Items from a dataset:
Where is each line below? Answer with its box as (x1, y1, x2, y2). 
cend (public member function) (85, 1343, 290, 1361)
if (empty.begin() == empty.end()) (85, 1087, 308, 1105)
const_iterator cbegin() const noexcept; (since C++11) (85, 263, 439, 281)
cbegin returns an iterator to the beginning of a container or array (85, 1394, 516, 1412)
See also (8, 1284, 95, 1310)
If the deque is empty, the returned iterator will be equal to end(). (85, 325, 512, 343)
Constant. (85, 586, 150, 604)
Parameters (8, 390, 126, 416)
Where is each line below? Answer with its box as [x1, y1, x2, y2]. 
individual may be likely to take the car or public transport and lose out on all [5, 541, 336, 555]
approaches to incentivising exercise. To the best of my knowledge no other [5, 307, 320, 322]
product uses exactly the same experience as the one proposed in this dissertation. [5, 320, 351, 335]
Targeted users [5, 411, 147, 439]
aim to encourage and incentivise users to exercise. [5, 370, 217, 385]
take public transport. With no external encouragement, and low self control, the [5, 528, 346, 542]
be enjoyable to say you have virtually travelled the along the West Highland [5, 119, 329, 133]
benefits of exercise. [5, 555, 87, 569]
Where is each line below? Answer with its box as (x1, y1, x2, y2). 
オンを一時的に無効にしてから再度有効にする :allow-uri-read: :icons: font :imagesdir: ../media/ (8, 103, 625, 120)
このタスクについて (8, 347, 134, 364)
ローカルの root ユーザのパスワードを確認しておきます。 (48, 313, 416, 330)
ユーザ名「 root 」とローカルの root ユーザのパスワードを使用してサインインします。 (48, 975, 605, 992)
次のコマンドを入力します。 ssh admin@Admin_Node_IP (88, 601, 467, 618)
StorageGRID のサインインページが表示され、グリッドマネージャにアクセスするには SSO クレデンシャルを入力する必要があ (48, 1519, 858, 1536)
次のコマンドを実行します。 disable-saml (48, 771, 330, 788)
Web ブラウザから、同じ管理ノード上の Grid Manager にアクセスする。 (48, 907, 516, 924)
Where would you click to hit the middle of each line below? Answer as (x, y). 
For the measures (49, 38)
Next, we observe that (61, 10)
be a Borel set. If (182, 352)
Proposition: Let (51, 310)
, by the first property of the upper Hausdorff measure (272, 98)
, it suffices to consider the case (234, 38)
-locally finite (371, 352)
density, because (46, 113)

▶ [Your instructions] The answer should be an exact copy of the lines from the first line of the data through the line with "const_iterator cbegin() const" and should contain nothing else.

▶ [Response]
Where is each line below? Answer with its box as (x1, y1, x2, y2). 
cend (public member function) (85, 1343, 290, 1361)
if (empty.begin() == empty.end()) (85, 1087, 308, 1105)
const_iterator cbegin() const noexcept; (since C++11) (85, 263, 439, 281)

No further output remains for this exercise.